Retype, word for word, every line of the records below starting at the one that contains "const & b ) [176, 219]" and ending at the one that contains "Data Management Analyst 1"; include both of those lines and nothing more.

DATA PROVIDED section start

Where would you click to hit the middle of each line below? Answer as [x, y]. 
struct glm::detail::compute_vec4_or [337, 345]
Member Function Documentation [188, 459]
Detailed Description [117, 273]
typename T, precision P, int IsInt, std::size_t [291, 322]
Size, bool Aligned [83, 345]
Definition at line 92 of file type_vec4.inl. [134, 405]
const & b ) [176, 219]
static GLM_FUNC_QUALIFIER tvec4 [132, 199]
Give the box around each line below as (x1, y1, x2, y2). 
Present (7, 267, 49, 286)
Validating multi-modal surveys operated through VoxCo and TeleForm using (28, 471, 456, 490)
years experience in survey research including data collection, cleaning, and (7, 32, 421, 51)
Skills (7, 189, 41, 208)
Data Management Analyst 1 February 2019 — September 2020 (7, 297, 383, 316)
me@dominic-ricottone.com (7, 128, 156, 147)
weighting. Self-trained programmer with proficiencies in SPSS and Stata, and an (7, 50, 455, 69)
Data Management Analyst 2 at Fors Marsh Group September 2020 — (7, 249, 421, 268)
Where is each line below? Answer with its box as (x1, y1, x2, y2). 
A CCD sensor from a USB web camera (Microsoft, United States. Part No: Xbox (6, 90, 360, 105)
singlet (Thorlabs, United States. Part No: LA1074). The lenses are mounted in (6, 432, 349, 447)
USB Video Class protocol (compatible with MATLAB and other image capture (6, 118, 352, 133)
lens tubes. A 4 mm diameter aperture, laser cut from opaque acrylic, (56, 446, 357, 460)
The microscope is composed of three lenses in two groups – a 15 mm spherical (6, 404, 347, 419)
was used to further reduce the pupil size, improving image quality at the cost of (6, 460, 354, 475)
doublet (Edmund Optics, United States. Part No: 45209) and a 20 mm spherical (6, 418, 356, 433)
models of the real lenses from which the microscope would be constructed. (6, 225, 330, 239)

DATA PROVIDED section end

SOLUTION TO THIS TASK:
const & b ) [176, 219]
static GLM_FUNC_QUALIFIER tvec4 [132, 199]
Give the box around each line below as (x1, y1, x2, y2). 
Present (7, 267, 49, 286)
Validating multi-modal surveys operated through VoxCo and TeleForm using (28, 471, 456, 490)
years experience in survey research including data collection, cleaning, and (7, 32, 421, 51)
Skills (7, 189, 41, 208)
Data Management Analyst 1 February 2019 — September 2020 (7, 297, 383, 316)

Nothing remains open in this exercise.